En nihayetinde, maske kullanımı, el yıkamak ve evden çalışma gibi şeyler gündelik bir hale geldikçe, zamanın tekrar hızlandığını ifade ediyor. (Tabii ki, üç küçük çocukla bir evde sıkışıp kalmadıysanız.)

Küresel salgının zaman algımız üzerindeki kalıcı etkilerinden biri, ona daha fazla değer vermemiz olabilir. Sonuç itibariyle, kim işe gidip gelmek için bir araçta bir buçuk saat geçirmek ister ki? Ya da yataktan çıkıp bilgisayarı açabilecekken ofise gitmek için bir saat hazırlık yapmayı mı istersiniz?
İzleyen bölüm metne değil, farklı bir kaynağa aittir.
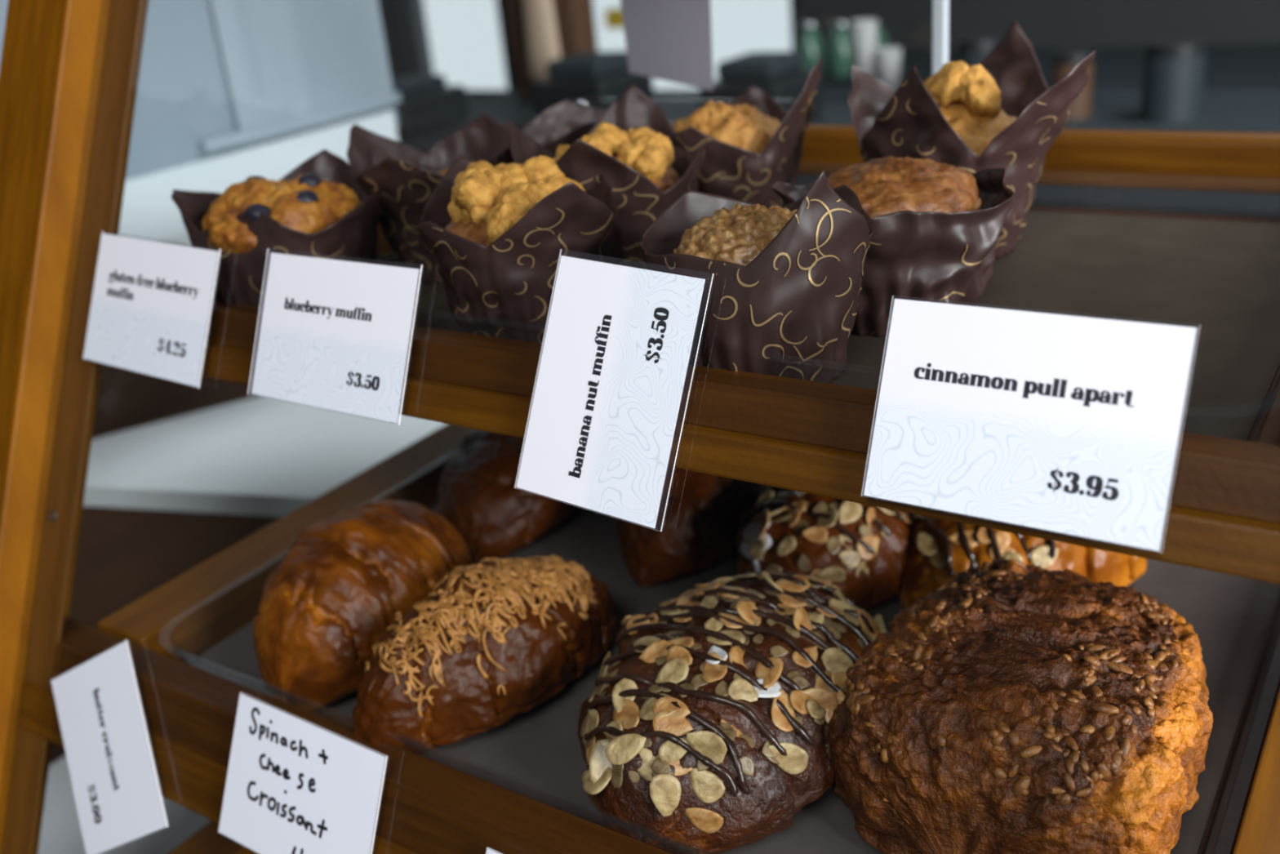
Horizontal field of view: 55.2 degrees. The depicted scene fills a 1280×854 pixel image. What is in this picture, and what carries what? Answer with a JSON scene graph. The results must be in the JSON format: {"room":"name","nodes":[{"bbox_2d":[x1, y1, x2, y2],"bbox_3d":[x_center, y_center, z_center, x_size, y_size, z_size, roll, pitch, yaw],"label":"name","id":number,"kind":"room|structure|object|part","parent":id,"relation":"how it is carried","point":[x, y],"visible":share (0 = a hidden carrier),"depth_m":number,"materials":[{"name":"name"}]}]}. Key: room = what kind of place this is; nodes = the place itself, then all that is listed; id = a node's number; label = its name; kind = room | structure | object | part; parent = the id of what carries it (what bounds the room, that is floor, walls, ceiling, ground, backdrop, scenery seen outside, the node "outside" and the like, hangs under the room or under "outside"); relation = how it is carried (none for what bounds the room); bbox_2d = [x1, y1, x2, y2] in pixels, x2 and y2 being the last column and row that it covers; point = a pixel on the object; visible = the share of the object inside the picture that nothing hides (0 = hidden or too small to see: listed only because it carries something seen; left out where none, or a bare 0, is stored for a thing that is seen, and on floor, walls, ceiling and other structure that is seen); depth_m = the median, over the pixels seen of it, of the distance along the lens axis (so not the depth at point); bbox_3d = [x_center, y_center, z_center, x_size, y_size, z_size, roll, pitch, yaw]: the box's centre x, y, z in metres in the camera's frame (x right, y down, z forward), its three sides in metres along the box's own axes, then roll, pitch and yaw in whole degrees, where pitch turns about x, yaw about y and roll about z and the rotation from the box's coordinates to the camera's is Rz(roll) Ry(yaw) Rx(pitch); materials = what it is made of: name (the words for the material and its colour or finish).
{"room":"food shop","nodes":[
{"label":"food shop","id":0,"kind":"room"},
{"bbox_2d":[505,0,598,100],"bbox_3d":[-0.169,-0.860,2.019,0.145,2.850,0.060,10,28,32],"label":"pillar","id":1,"kind":"structure","parent":0,"point":[575,20],"depth_m":2.07,"materials":[{"name":"brown wood"}]},
{"bbox_2d":[521,0,560,82],"bbox_3d":[-0.174,-0.727,2.024,0.072,0.304,0.028,10,28,32],"label":"cloth bag","id":2,"kind":"object","parent":1,"relation":"hanging from","point":[541,39],"visible":0.87,"depth_m":2.04,"materials":[{"name":"beige"}]},
{"bbox_2d":[377,0,1279,77],"bbox_3d":[0.898,-1.161,2.468,5.400,2.850,0.100,10,28,32],"label":"wall","id":3,"kind":"structure","parent":0,"point":[908,24],"depth_m":2.58,"materials":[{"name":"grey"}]},
{"bbox_2d":[403,0,799,74],"bbox_3d":[-0.183,-1.568,3.040,1.270,1.560,0.050,10,28,32],"label":"window","id":4,"kind":"structure","parent":3,"relation":"in","point":[415,11],"depth_m":3.57,"materials":[{"name":"grey metal"}]},
{"bbox_2d":[495,0,516,89],"bbox_3d":[-0.302,-1.186,3.296,0.230,0.640,0.005,10,28,32],"label":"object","id":5,"kind":"object","parent":4,"relation":"on","point":[500,4],"visible":0.02,"depth_m":3.40,"materials":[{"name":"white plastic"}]},
{"bbox_2d":[604,8,623,29],"bbox_3d":[-0.052,-1.061,3.177,0.090,0.050,0.003,10,28,32],"label":"notice","id":6,"kind":"object","parent":4,"relation":"attached to","point":[613,16],"visible":0.64,"depth_m":3.19,"materials":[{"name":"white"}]},
{"bbox_3d":[-0.300,1.092,1.206,5.400,0.050,5.200,10,28,32],"label":"floor","id":7,"kind":"structure","parent":0,"visible":0},
{"bbox_2d":[37,755,211,853],"bbox_3d":[0.100,0.676,0.939,1.070,0.848,0.590,10,28,32],"label":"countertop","id":8,"kind":"structure","parent":7,"relation":"on","point":[61,833],"depth_m":0.88,"materials":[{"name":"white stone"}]},
{"bbox_2d":[68,395,445,629],"bbox_3d":[-0.296,0.120,0.989,0.398,0.202,0.285,-17,26,-25],"label":"stand","id":9,"kind":"object","parent":8,"relation":"on","point":[162,499],"visible":0.22,"depth_m":0.96,"materials":[{"name":"white"}]},
{"bbox_2d":[0,0,1279,853],"bbox_3d":[0.005,-0.015,0.575,0.679,0.718,0.616,10,28,32],"label":"display case","id":10,"kind":"object","parent":8,"relation":"on","point":[69,69],"visible":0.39,"depth_m":0.61,"materials":[{"name":"brown wood"}]},
{"bbox_3d":[-0.289,-0.009,0.626,0.025,0.680,0.320,10,28,32],"label":"post","id":11,"kind":"part","parent":10,"relation":"part of","materials":[{"name":"brown wood"}]},
{"bbox_3d":[-0.323,-0.015,0.646,0.055,0.680,0.366,10,28,32],"label":"corner post","id":12,"kind":"part","parent":10,"relation":"part of","materials":[{"name":"brown wood"}]},
{"bbox_2d":[51,640,168,853],"bbox_3d":[-0.256,0.155,0.589,0.043,0.100,0.094,-14,25,-19],"label":"price card","id":13,"kind":"object","parent":10,"relation":"in","point":[117,795],"visible":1,"depth_m":0.59,"materials":[{"name":"white paper"}]},
{"bbox_2d":[83,231,220,388],"bbox_3d":[-0.235,-0.058,0.587,0.092,0.061,0.028,10,28,33],"label":"price card","id":14,"kind":"object","parent":10,"relation":"in","point":[151,300],"visible":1,"depth_m":0.58,"materials":[{"name":"paper"}]},
{"bbox_3d":[-0.162,0.204,0.813,0.038,0.048,0.466,10,28,32],"label":"rail","id":15,"kind":"part","parent":10,"relation":"part of","materials":[{"name":"brown wood"}]},
{"bbox_3d":[-0.156,0.051,0.780,0.038,0.048,0.394,10,28,32],"label":"rail","id":16,"kind":"part","parent":10,"relation":"part of","materials":[{"name":"brown wood"}]},
{"bbox_3d":[-0.151,-0.118,0.741,0.038,0.031,0.319,10,28,32],"label":"rail","id":17,"kind":"part","parent":10,"relation":"part of","materials":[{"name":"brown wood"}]},
{"bbox_2d":[217,692,387,853],"bbox_3d":[-0.144,0.156,0.518,0.091,0.060,0.028,10,28,33],"label":"price card","id":18,"kind":"object","parent":10,"relation":"in","point":[294,785],"visible":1,"depth_m":0.52,"materials":[{"name":"white paper"}]},
{"bbox_2d":[247,248,422,425],"bbox_3d":[-0.132,-0.040,0.520,0.092,0.060,0.028,10,28,32],"label":"price card","id":19,"kind":"object","parent":10,"relation":"in","point":[335,334],"visible":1,"depth_m":0.52,"materials":[{"name":"paper"}]},
{"bbox_3d":[-0.067,0.158,0.486,0.592,0.022,0.028,10,28,32],"label":"shelf rail","id":20,"kind":"part","parent":10,"relation":"part of","materials":[{"name":"brown wood"}]},
{"bbox_2d":[485,847,502,853],"bbox_3d":[-0.026,0.198,0.442,0.091,0.060,0.028,10,28,33],"label":"price card","id":21,"kind":"object","parent":10,"relation":"in","point":[488,851],"visible":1,"depth_m":0.46,"materials":[{"name":"white paper"}]},
{"bbox_2d":[514,248,713,531],"bbox_3d":[-0.011,-0.015,0.443,0.071,0.087,0.040,11,28,33],"label":"price card","id":22,"kind":"object","parent":10,"relation":"in","point":[619,339],"visible":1,"depth_m":0.44,"materials":[{"name":"paper"}]},
{"bbox_2d":[620,0,713,90],"bbox_3d":[0.012,-0.302,0.773,0.078,0.176,0.001,10,28,32],"label":"sign","id":23,"kind":"object","parent":10,"relation":"attached to","point":[666,40],"visible":1,"depth_m":0.79,"materials":[{"name":"grey paper"}]},
{"bbox_2d":[158,502,1279,853],"bbox_3d":[0.061,0.076,0.632,0.483,0.024,0.395,10,28,32],"label":"acrylic tray","id":24,"kind":"object","parent":10,"relation":"on","point":[536,754],"visible":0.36,"depth_m":0.55,"materials":[{"name":"grey plastic"}]},
{"bbox_2d":[253,499,471,711],"bbox_3d":[-0.136,0.075,0.607,0.094,0.072,0.135,7,26,27],"label":"croissant","id":25,"kind":"object","parent":24,"relation":"on","point":[344,580],"visible":0.77,"depth_m":0.57,"materials":[{"name":"brown food"}]},
{"bbox_2d":[352,554,620,754],"bbox_3d":[-0.069,0.093,0.559,0.143,0.064,0.077,-23,29,-35],"label":"croissant","id":26,"kind":"object","parent":24,"relation":"on","point":[497,639],"visible":0.99,"depth_m":0.53,"materials":[{"name":"brown food"}]},
{"bbox_2d":[438,429,581,564],"bbox_3d":[-0.074,0.025,0.730,0.089,0.056,0.134,3,25,19],"label":"croissant","id":27,"kind":"object","parent":24,"relation":"on","point":[477,495],"visible":0.58,"depth_m":0.69,"materials":[{"name":"brown food"}]},
{"bbox_2d":[617,466,766,587],"bbox_3d":[0.034,0.033,0.682,0.083,0.059,0.131,10,28,32],"label":"croissant","id":28,"kind":"object","parent":24,"relation":"on","point":[701,524],"visible":0.5,"depth_m":0.64,"materials":[{"name":"brown food"}]},
{"bbox_2d":[577,570,886,853],"bbox_3d":[0.039,0.105,0.508,0.118,0.064,0.159,9,27,31],"label":"pastry","id":29,"kind":"object","parent":24,"relation":"on","point":[706,731],"visible":0.93,"depth_m":0.46,"materials":[{"name":"brown food"}]},
{"bbox_2d":[735,484,915,611],"bbox_3d":[0.096,0.051,0.622,0.090,0.063,0.111,8,27,30],"label":"croissant","id":30,"kind":"object","parent":24,"relation":"on","point":[861,549],"visible":0.57,"depth_m":0.59,"materials":[{"name":"brown food"}]},
{"bbox_2d":[828,559,1213,853],"bbox_3d":[0.154,0.103,0.480,0.135,0.069,0.168,10,28,32],"label":"bread","id":31,"kind":"object","parent":24,"relation":"on","point":[1015,706],"visible":1,"depth_m":0.43,"materials":[{"name":"brown food"}]},
{"bbox_2d":[897,514,1146,608],"bbox_3d":[0.190,0.052,0.608,0.129,0.054,0.090,-10,24,-11],"label":"croissant","id":32,"kind":"object","parent":24,"relation":"on","point":[940,549],"visible":0.38,"depth_m":0.58,"materials":[{"name":"brown food"}]},
{"bbox_3d":[-0.027,-0.020,0.472,0.562,0.015,0.020,10,28,32],"label":"shelf rail","id":33,"kind":"part","parent":10,"relation":"part of","materials":[{"name":"brown wood"}]},
{"bbox_2d":[375,210,1279,442],"bbox_3d":[0.061,-0.082,0.590,0.483,0.023,0.298,10,28,32],"label":"shelf","id":34,"kind":"object","parent":10,"relation":"on","point":[1222,277],"visible":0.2,"depth_m":0.52,"materials":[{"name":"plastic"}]},
{"bbox_2d":[170,148,381,306],"bbox_3d":[-0.172,-0.094,0.606,0.104,0.067,0.091,10,28,32],"label":"muffin","id":35,"kind":"object","parent":34,"relation":"on","point":[318,206],"visible":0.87,"depth_m":0.57,"materials":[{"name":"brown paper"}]},
{"bbox_2d":[346,112,515,284],"bbox_3d":[-0.100,-0.119,0.635,0.098,0.077,0.089,10,28,32],"label":"muffin","id":36,"kind":"object","parent":34,"relation":"on","point":[405,177],"visible":0.56,"depth_m":0.62,"materials":[{"name":"brown paper"}]},
{"bbox_2d":[415,155,617,343],"bbox_3d":[-0.050,-0.078,0.530,0.095,0.075,0.083,10,28,32],"label":"muffin","id":37,"kind":"object","parent":34,"relation":"on","point":[495,237],"visible":0.96,"depth_m":0.50,"materials":[{"name":"brown paper"}]},
{"bbox_2d":[499,99,653,155],"bbox_3d":[-0.032,-0.144,0.687,0.086,0.068,0.086,-5,23,2],"label":"muffin","id":38,"kind":"object","parent":34,"relation":"on","point":[566,122],"visible":0.07,"depth_m":0.71,"materials":[{"name":"brown paper"}]},
{"bbox_2d":[507,83,705,269],"bbox_3d":[-0.012,-0.111,0.584,0.089,0.087,0.092,-17,26,-24],"label":"muffin","id":39,"kind":"object","parent":34,"relation":"on","point":[630,144],"visible":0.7,"depth_m":0.56,"materials":[{"name":"brown paper"}]},
{"bbox_2d":[668,54,822,208],"bbox_3d":[0.045,-0.144,0.636,0.090,0.094,0.091,-13,24,-17],"label":"muffin","id":40,"kind":"object","parent":34,"relation":"on","point":[752,142],"visible":0.52,"depth_m":0.61,"materials":[{"name":"brown paper"}]},
{"bbox_2d":[640,168,874,383],"bbox_3d":[0.045,-0.061,0.460,0.085,0.082,0.079,10,28,32],"label":"muffin","id":41,"kind":"object","parent":34,"relation":"on","point":[785,289],"visible":0.93,"depth_m":0.43,"materials":[{"name":"brown paper"}]},
{"bbox_2d":[770,155,1013,337],"bbox_3d":[0.104,-0.079,0.510,0.095,0.064,0.091,-2,24,10],"label":"muffin","id":42,"kind":"object","parent":34,"relation":"on","point":[938,226],"visible":0.64,"depth_m":0.48,"materials":[{"name":"brown paper"}]},
{"bbox_2d":[848,20,1096,258],"bbox_3d":[0.152,-0.133,0.579,0.095,0.100,0.104,-7,23,-2],"label":"muffin","id":43,"kind":"object","parent":34,"relation":"on","point":[1001,111],"visible":0.73,"depth_m":0.56,"materials":[{"name":"brown paper"}]},
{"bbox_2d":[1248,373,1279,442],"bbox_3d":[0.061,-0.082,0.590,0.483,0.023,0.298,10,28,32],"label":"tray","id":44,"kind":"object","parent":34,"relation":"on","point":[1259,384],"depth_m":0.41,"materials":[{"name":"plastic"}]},
{"bbox_3d":[0.157,-0.161,0.721,0.560,0.030,0.019,10,28,32],"label":"rail","id":45,"kind":"part","parent":10,"relation":"part of","materials":[{"name":"brown wood"}]},
{"bbox_2d":[861,295,1199,553],"bbox_3d":[0.113,-0.003,0.365,0.090,0.059,0.028,10,28,32],"label":"price card","id":46,"kind":"object","parent":10,"relation":"in","point":[1059,423],"visible":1,"depth_m":0.36,"materials":[{"name":"paper"}]},
{"bbox_3d":[0.281,0.128,0.501,0.036,0.048,0.394,10,28,32],"label":"rail","id":47,"kind":"part","parent":10,"relation":"part of","materials":[{"name":"brown wood"}]},
{"bbox_2d":[0,0,400,765],"bbox_3d":[-0.442,-0.033,1.248,0.590,2.000,0.560,10,28,32],"label":"tall cabinet","id":48,"kind":"object","parent":7,"relation":"on","point":[229,92],"visible":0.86,"depth_m":1.15,"materials":[{"name":"grey"}]},
{"bbox_3d":[-0.356,-0.633,1.109,0.006,0.710,0.210,10,28,32],"label":"door panel","id":49,"kind":"part","parent":48,"relation":"part of","materials":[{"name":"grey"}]},
{"bbox_2d":[397,89,1279,217],"bbox_3d":[0.424,0.108,1.839,2.150,1.115,0.520,10,28,32],"label":"countertop","id":50,"kind":"structure","parent":7,"relation":"on","point":[1222,110],"depth_m":1.52,"materials":[{"name":"varnished wood"},{"name":"dark stone"}]},
{"bbox_2d":[391,74,469,136],"bbox_3d":[-0.383,-0.522,1.978,0.130,0.075,0.172,10,28,32],"label":"coffee grinder","id":51,"kind":"object","parent":50,"relation":"on","point":[427,103],"visible":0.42,"depth_m":1.95,"materials":[{"name":"black plastic"}]},
{"bbox_2d":[530,50,654,118],"bbox_3d":[-0.073,-0.502,1.829,0.130,0.100,0.152,10,28,32],"label":"coffee grinder","id":52,"kind":"object","parent":50,"relation":"on","point":[593,79],"visible":0.53,"depth_m":1.78,"materials":[{"name":"black plastic"}]},
{"bbox_3d":[-0.088,-0.459,1.769,0.024,0.024,0.012,10,28,32],"label":"knob","id":53,"kind":"part","parent":52,"relation":"part of","materials":[{"name":"silver metal"}]},
{"bbox_2d":[699,51,822,122],"bbox_3d":[0.165,-0.459,1.679,0.120,0.095,0.152,10,28,32],"label":"coffee grinder","id":54,"kind":"object","parent":50,"relation":"on","point":[781,75],"visible":0.46,"depth_m":1.64,"materials":[{"name":"black plastic"}]},
{"bbox_2d":[850,18,877,77],"bbox_3d":[0.330,-0.536,1.795,0.038,0.115,0.038,10,28,32],"label":"paper cup","id":55,"kind":"object","parent":50,"relation":"on","point":[864,31],"visible":0.73,"depth_m":1.77,"materials":[{"name":"grey paper"}]},
{"bbox_2d":[875,46,902,90],"bbox_3d":[0.362,-0.513,1.783,0.038,0.075,0.038,10,28,32],"label":"paper cup","id":56,"kind":"object","parent":50,"relation":"on","point":[888,59],"visible":0.7,"depth_m":1.77,"materials":[{"name":"grey paper"}]},
{"bbox_2d":[955,34,1003,66],"bbox_3d":[0.447,-0.462,1.614,0.062,0.100,0.062,10,28,32],"label":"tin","id":57,"kind":"object","parent":50,"relation":"on","point":[972,50],"visible":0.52,"depth_m":1.58,"materials":[{"name":"grey metal"}]},
{"bbox_3d":[0.443,-0.501,1.597,0.062,0.014,0.062,10,28,32],"label":"tin lid","id":58,"kind":"part","parent":57,"relation":"part of","materials":[{"name":"black plastic"}]},
{"bbox_2d":[1050,48,1094,119],"bbox_3d":[0.548,-0.435,1.554,0.052,0.080,0.052,10,28,32],"label":"tin","id":59,"kind":"object","parent":50,"relation":"on","point":[1063,61],"visible":0.69,"depth_m":1.54,"materials":[{"name":"brown metal"}]},
{"bbox_3d":[0.545,-0.466,1.540,0.052,0.011,0.052,10,28,32],"label":"tin lid","id":60,"kind":"part","parent":59,"relation":"part of","materials":[{"name":"black plastic"}]},
{"bbox_2d":[1030,201,1279,217],"bbox_3d":[0.431,0.118,1.852,2.110,1.085,0.460,10,28,32],"label":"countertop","id":61,"kind":"structure","parent":50,"relation":"on","point":[1034,203],"depth_m":1.29,"materials":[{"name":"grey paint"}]},
{"bbox_2d":[1138,37,1208,123],"bbox_3d":[0.648,-0.422,1.488,0.072,0.090,0.072,10,28,32],"label":"tin","id":62,"kind":"object","parent":50,"relation":"on","point":[1173,71],"visible":1,"depth_m":1.47,"materials":[{"name":"grey paint"}]},
{"bbox_3d":[0.644,-0.457,1.473,0.072,0.013,0.072,10,28,32],"label":"tin lid","id":63,"kind":"part","parent":62,"relation":"part of","materials":[{"name":"black plastic"}]},
{"bbox_2d":[822,44,1279,89],"bbox_3d":[1.361,-0.149,2.297,2.350,1.050,0.420,10,28,32],"label":"shelf","id":64,"kind":"object","parent":7,"relation":"on","point":[1242,66],"visible":0.02,"depth_m":2.28,"materials":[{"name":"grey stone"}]},
{"bbox_2d":[796,20,824,75],"bbox_3d":[0.351,-0.779,2.524,0.054,0.108,0.054,10,28,32],"label":"glass jar","id":65,"kind":"object","parent":64,"relation":"on","point":[810,42],"visible":0.8,"depth_m":2.50,"materials":[{"name":"green glass"}]},
{"bbox_3d":[0.347,-0.823,2.505,0.040,0.013,0.040,10,28,32],"label":"jar lid","id":66,"kind":"part","parent":65,"relation":"part of","materials":[{"name":"silver metal"}]},
{"bbox_2d":[827,19,853,77],"bbox_3d":[0.410,-0.769,2.487,0.054,0.108,0.054,10,28,32],"label":"glass jar","id":67,"kind":"object","parent":64,"relation":"on","point":[840,42],"visible":0.92,"depth_m":2.47,"materials":[{"name":"green glass"}]},
{"bbox_3d":[0.405,-0.812,2.468,0.040,0.013,0.040,10,28,32],"label":"jar lid","id":68,"kind":"part","parent":67,"relation":"part of","materials":[{"name":"silver metal"}]},
{"bbox_2d":[875,18,887,77],"bbox_3d":[0.468,-0.759,2.450,0.054,0.108,0.054,10,28,32],"label":"glass jar","id":69,"kind":"object","parent":64,"relation":"on","point":[882,40],"visible":0.27,"depth_m":2.42,"materials":[{"name":"green glass"}]},
{"bbox_3d":[0.464,-0.802,2.431,0.040,0.013,0.040,10,28,32],"label":"jar lid","id":70,"kind":"part","parent":69,"relation":"part of","materials":[{"name":"silver metal"}]}
]}
Tuhaf bir şekilde, psikoloji çevrelerinde, zaman, özellikle çekici bir araştırma konusu olarak görülmüyor.

Ogden, “Kariyerimin tamamını başka bir şeyi araştırmam gerektiğini dinleyerek geçirdim zira hiç kimse zamanla ilgilenmiyordu” diyor. Salgın öncesinde, hayatı boyunca en fazla üç kez demeç vermişti. Yalnızca geçen yıl içinde en az elli demeç verdi. Sanırım artık onun zamanının geldiğini söyleyebiliriz.


Yazının orijinali LA Times sitesinden alınmıştır. (Çeviren: Tarkan Tufan)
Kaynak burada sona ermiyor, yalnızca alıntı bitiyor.